Volgens mijn van Dale, 'secreet' is een 'afscheidingsproduct van een orgaan' of een alternatieve spelling van 'sekreet', en 'sekreet' is 'kreng, hoer'.


----------



## killerbees

Suehil said:


> 'secreet' is een 'afscheidingsproduct van een orgaan' of een alternatieve spelling van 'sekreet', en 'sekreet' is 'kreng, hoer'.

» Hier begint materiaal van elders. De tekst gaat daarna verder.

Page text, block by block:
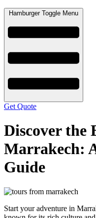
Hamburger Toggle Menu
Get Quote
Discover the
Marrakech:
Guide
Start your adventure in
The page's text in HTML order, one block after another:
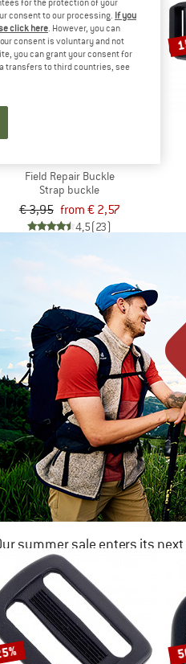
to 35%
Field Repair Buckle
Strap buckle
€ 3,95 from € 2,57
4,5(23)
summer sale enters its
NOW UP TO
TO THE
consent to our processing. If you
click here . However, you can
consent is voluntary and not
you can grant your consent for
transfers to third countries, see
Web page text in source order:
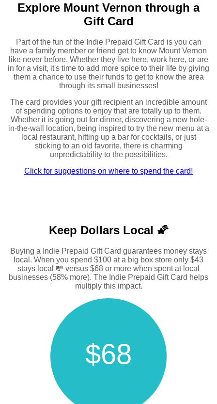
Explore Mount Vernon through a
Gift Card
Part of the fun of the Indie Prepaid Gift Card is you can
have a family member or friend get to know Mount Vernon
like never before. Whether they live here, work here, or are
in for a visit, it's time to add more spice to their life by giving
them a chance to use their funds to get to know the area
through its small businesses!
The card provides your gift recipient an incredible amount
of spending options to enjoy that are totally up to them.
Whether it is going out for dinner, discovering a new hole-
in-the-wall location, being inspired to try the new menu at a
local restaurant, hitting up a bar for cocktails, or just
sticking to an old favorite, there is charming
unpredictability to the possibilities.
Click for suggestions on where to spend the card!
Keep Dollars Local 🌠
Buying a Indie Prepaid Gift Card guarantees money stays
local. When you spend $100 at a big box store only $43
stays local 💸 versus $68 or more when spent at local
businesses (58% more). The Indie Prepaid Gift Card helps
multiply this impact.
$68
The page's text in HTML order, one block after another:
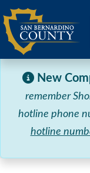
Skip
to
content
New
remember
hotline phone
hotline
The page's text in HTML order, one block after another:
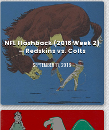
NFL Flashback (2018 Week 2)
— Redskins vs. Colts
SEPTEMBER 11, 2018
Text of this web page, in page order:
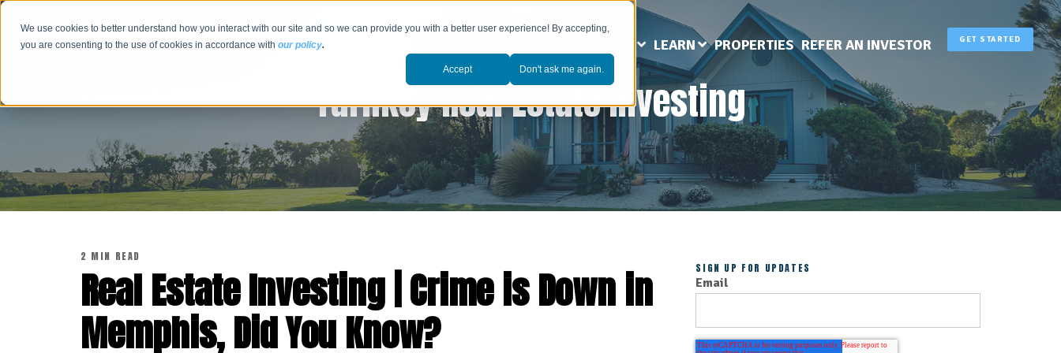
We use cookies to better understand how you interact with our site and so we can provide you with a better user experience! By accepting,
you are consenting to the use of cookies in accordance withour policy.
Accept Don't ask me again.
GET STARTED
LEARN PROPERTIES REFER AN INVESTOR
Turnkey Real Estate Investing
2 MIN READ
Real Estate Investing | Crime is Down in
Memphis, Did You Know?
SIGN UP FOR UPDATES
Email

Met K of C zijn die woorden in ieder geval geen complimenten  Bedankt allebei.


----------



## Frank06

Suehil said:


> Volgens mijn van Dale, 'secreet' is een 'afscheidingsproduct van een orgaan' of een alternatieve spelling van 'sekreet', en 'sekreet' is 'kreng, hoer'.


Hoi,
Mijn Van Dale geeft enkel secreet met c als de officiële spelling, maar enfin, over dat soort zaken moeten we niet vallen .

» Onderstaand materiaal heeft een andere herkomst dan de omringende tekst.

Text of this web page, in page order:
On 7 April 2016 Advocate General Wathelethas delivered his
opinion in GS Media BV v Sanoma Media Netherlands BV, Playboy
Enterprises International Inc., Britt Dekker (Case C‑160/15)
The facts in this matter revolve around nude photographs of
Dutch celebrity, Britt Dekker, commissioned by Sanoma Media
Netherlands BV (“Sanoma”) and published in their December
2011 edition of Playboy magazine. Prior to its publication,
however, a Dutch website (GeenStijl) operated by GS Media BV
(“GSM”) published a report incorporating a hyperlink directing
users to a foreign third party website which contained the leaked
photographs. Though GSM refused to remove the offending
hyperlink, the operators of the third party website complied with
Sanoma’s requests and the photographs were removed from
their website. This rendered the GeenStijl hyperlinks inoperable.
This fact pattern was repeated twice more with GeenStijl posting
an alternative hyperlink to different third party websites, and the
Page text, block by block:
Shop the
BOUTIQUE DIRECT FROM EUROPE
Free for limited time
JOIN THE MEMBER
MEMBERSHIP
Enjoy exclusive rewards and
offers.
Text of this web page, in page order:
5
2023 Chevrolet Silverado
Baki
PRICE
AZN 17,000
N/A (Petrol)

De eigenlijke reden voor dit bericht is dit weetje (in verband met secreet: toilet én scheldwoord): 
"Fr. chambre secrète (schijthuis, eig. geheime kamer), vervolgens is secreet een scheldwoord geworden".
Van een nogal eigenaardig eufemisme tot een vulgair scheldwoord. Dat doen er niet veel na .

Groetjes,

Frank


----------



## Peterdg

I denk niet dat "chambre secrète" iets met "geheim" te maken heeft. Volgens mij komt "secrète" van "sécréter"="afscheiden" of, daarvan afgeleid, "sécrétion"="afscheiding".


----------



## Frank06

Peterdg said:


> Ik denk niet dat "chambre secrète" iets met "geheim" te maken heeft. Volgens mij komt "secrète" van "sécréter"="afscheiden" of, daarvan afgeleid, "sécrétion"="afscheiding".

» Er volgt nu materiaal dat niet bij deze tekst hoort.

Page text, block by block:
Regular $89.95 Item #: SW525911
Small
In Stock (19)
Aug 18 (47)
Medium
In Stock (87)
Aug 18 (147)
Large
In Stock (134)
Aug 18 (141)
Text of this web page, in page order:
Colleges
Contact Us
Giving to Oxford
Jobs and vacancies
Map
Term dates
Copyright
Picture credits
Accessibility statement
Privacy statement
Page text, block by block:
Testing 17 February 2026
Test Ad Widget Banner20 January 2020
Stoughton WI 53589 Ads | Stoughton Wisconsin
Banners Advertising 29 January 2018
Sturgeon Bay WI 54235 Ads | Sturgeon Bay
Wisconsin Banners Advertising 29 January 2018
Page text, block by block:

Mijn Frans is niet zo fantastisch, maar ik zie geen directe link tussen de _woorden _s*e*cr*e*t, s*e*cr*è*te en s*é*ctr*é*ter, s*é*cr*é*tion, tenminste niet in deze specifieke context*. De woorden klinken wel min of meer hetzelfde als men ze door een Nederlandse mangel haalt (ik bedoel, secret/-ète, sécrét-)*. 
En zou het dan ook niet "chambre *sécréteuse/sécrétoire*" (???) of misschien nog "*chambre de sécrétion*" geweest zijn? Het probleem hier natuurlijk is dat *chambre secrète* het geattesteerde woord is (1450).

Anderzijds -- en ik heb deze woorden (s*é*cr*é*teur, sécrétoir, etc.-) enkel maar opgezocht in een hedendaags Frans woordenboek -- lijken ze allemaal in verband te staan met klieren, hormonen, speeksel en andere lichaamssappen. Voor zover ik zie niet met faecalia of urine. 

Maar, zoals gezegd, mijn Modern én 15de-eeuws Frans is nogal aan de zwakke kant.

Groetjes,

Frank 

* Ik heb niet opgezocht of secret en sécrétion etymologisch verwant zijn. Het zou me niet verbazen, maar het lijkt mij in deze context niet relevant.


----------